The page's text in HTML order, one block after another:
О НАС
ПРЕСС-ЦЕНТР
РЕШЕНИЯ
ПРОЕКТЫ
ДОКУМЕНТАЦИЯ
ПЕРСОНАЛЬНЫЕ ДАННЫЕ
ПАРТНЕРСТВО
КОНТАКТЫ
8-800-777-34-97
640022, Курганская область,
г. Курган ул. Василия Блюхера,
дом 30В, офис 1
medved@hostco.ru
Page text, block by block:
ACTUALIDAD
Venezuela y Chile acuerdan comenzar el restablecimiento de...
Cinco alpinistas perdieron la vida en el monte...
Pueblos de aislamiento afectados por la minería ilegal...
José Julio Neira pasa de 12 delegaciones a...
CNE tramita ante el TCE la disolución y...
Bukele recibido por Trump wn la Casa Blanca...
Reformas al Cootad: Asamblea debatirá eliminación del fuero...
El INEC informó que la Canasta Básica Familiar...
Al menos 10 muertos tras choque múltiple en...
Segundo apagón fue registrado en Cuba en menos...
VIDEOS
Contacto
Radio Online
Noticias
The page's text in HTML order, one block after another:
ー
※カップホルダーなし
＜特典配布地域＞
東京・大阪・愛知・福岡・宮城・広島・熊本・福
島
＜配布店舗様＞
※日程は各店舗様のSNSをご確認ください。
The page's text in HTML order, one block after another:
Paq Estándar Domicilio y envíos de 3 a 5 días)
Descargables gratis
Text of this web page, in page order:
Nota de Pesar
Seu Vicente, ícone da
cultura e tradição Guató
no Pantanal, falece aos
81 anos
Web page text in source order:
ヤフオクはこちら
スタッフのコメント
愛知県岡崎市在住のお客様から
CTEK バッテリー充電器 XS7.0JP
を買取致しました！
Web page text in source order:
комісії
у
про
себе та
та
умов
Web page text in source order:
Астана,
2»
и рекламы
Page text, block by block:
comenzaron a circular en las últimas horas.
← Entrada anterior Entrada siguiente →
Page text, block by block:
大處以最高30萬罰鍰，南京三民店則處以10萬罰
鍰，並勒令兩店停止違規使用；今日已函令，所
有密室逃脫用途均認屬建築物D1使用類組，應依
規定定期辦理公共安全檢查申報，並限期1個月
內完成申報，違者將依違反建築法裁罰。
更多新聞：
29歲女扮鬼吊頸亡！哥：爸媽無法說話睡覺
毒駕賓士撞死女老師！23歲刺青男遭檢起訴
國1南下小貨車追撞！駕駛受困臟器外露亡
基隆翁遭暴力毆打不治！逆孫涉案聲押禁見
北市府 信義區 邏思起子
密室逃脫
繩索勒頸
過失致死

Problem description
Copy each line of the data above without altering a single character.

Task response
The page's text in HTML order, one block after another:
О НАС
ПРЕСС-ЦЕНТР
РЕШЕНИЯ
ПРОЕКТЫ
ДОКУМЕНТАЦИЯ
ПЕРСОНАЛЬНЫЕ ДАННЫЕ
ПАРТНЕРСТВО
КОНТАКТЫ
8-800-777-34-97
640022, Курганская область,
г. Курган ул. Василия Блюхера,
дом 30В, офис 1
medved@hostco.ru
Page text, block by block:
ACTUALIDAD
Venezuela y Chile acuerdan comenzar el restablecimiento de...
Cinco alpinistas perdieron la vida en el monte...
Pueblos de aislamiento afectados por la minería ilegal...
José Julio Neira pasa de 12 delegaciones a...
CNE tramita ante el TCE la disolución y...
Bukele recibido por Trump wn la Casa Blanca...
Reformas al Cootad: Asamblea debatirá eliminación del fuero...
El INEC informó que la Canasta Básica Familiar...
Al menos 10 muertos tras choque múltiple en...
Segundo apagón fue registrado en Cuba en menos...
VIDEOS
Contacto
Radio Online
Noticias
The page's text in HTML order, one block after another:
ー
※カップホルダーなし
＜特典配布地域＞
東京・大阪・愛知・福岡・宮城・広島・熊本・福
島
＜配布店舗様＞
※日程は各店舗様のSNSをご確認ください。
The page's text in HTML order, one block after another:
Paq Estándar Domicilio y envíos de 3 a 5 días)
Descargables gratis
Text of this web page, in page order:
Nota de Pesar
Seu Vicente, ícone da
cultura e tradição Guató
no Pantanal, falece aos
81 anos
Web page text in source order:
ヤフオクはこちら
スタッフのコメント
愛知県岡崎市在住のお客様から
CTEK バッテリー充電器 XS7.0JP
を買取致しました！
Web page text in source order:
комісії
у
про
себе та
та
умов
Web page text in source order:
Астана,
2»
и рекламы
Page text, block by block:
comenzaron a circular en las últimas horas.
← Entrada anterior Entrada siguiente →
Page text, block by block:
大處以最高30萬罰鍰，南京三民店則處以10萬罰
鍰，並勒令兩店停止違規使用；今日已函令，所
有密室逃脫用途均認屬建築物D1使用類組，應依
規定定期辦理公共安全檢查申報，並限期1個月
內完成申報，違者將依違反建築法裁罰。
更多新聞：
29歲女扮鬼吊頸亡！哥：爸媽無法說話睡覺
毒駕賓士撞死女老師！23歲刺青男遭檢起訴
國1南下小貨車追撞！駕駛受困臟器外露亡
基隆翁遭暴力毆打不治！逆孫涉案聲押禁見
北市府 信義區 邏思起子
密室逃脫
繩索勒頸
過失致死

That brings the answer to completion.